"""

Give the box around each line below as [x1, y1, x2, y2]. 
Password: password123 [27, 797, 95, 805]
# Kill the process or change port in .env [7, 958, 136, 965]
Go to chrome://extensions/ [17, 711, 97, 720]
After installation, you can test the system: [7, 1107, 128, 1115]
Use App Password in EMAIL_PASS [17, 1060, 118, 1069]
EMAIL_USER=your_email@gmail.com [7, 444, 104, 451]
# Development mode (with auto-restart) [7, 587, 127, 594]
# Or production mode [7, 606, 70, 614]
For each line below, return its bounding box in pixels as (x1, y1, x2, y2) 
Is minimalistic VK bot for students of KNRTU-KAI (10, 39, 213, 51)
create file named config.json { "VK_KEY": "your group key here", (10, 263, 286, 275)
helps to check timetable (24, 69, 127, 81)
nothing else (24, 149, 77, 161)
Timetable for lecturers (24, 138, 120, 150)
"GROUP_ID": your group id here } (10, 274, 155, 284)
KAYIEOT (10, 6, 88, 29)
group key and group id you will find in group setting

"""
"""

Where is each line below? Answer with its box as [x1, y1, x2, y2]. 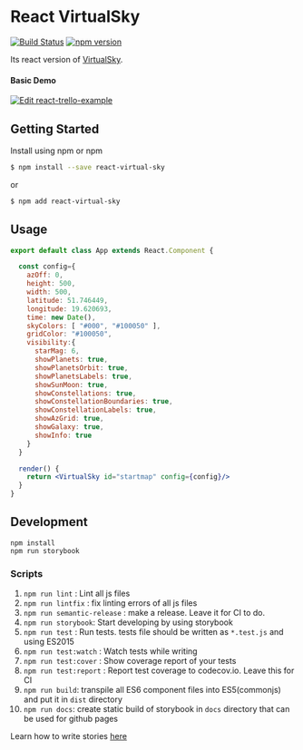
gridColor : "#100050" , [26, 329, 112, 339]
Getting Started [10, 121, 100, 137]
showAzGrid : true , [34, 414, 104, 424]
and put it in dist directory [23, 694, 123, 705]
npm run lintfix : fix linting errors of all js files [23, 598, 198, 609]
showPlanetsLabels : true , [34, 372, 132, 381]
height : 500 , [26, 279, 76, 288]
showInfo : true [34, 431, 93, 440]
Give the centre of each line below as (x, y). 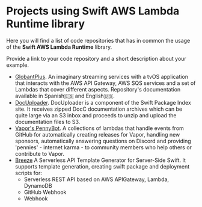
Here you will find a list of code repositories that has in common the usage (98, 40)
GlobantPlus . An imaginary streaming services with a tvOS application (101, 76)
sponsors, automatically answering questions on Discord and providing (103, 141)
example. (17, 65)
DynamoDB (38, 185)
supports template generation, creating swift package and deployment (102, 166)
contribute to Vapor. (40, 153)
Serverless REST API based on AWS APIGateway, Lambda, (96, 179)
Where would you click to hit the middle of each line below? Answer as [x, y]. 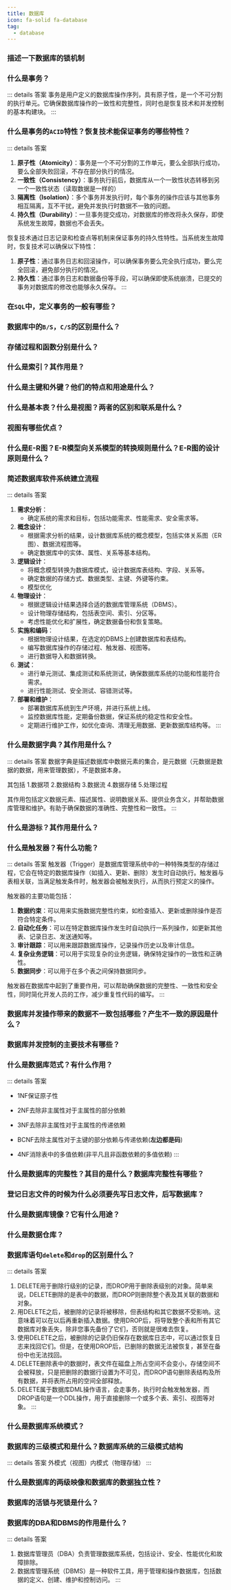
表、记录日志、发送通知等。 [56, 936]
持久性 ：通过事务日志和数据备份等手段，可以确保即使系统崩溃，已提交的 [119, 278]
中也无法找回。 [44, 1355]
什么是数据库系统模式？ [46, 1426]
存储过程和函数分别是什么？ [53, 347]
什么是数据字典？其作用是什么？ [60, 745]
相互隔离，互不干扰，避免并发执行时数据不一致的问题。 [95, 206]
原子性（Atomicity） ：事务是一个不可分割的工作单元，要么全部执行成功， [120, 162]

"""
"""

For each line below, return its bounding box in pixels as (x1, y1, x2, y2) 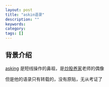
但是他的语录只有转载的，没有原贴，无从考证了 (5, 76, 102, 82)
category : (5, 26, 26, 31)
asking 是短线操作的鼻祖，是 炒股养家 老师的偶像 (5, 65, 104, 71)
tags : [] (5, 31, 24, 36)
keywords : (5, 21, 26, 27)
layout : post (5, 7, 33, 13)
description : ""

"""

**Exercise requirements**
Please copy, exactly as written, every line in the listing above from the line with "Use App Password" up to and including the line with "group key and".

**Your solution**
Use App Password in EMAIL_PASS [17, 1060, 118, 1069]
EMAIL_USER=your_email@gmail.com [7, 444, 104, 451]
# Development mode (with auto-restart) [7, 587, 127, 594]
# Or production mode [7, 606, 70, 614]
For each line below, return its bounding box in pixels as (x1, y1, x2, y2) 
Is minimalistic VK bot for students of KNRTU-KAI (10, 39, 213, 51)
create file named config.json { "VK_KEY": "your group key here", (10, 263, 286, 275)
helps to check timetable (24, 69, 127, 81)
nothing else (24, 149, 77, 161)
Timetable for lecturers (24, 138, 120, 150)
"GROUP_ID": your group id here } (10, 274, 155, 284)
KAYIEOT (10, 6, 88, 29)
group key and group id you will find in group setting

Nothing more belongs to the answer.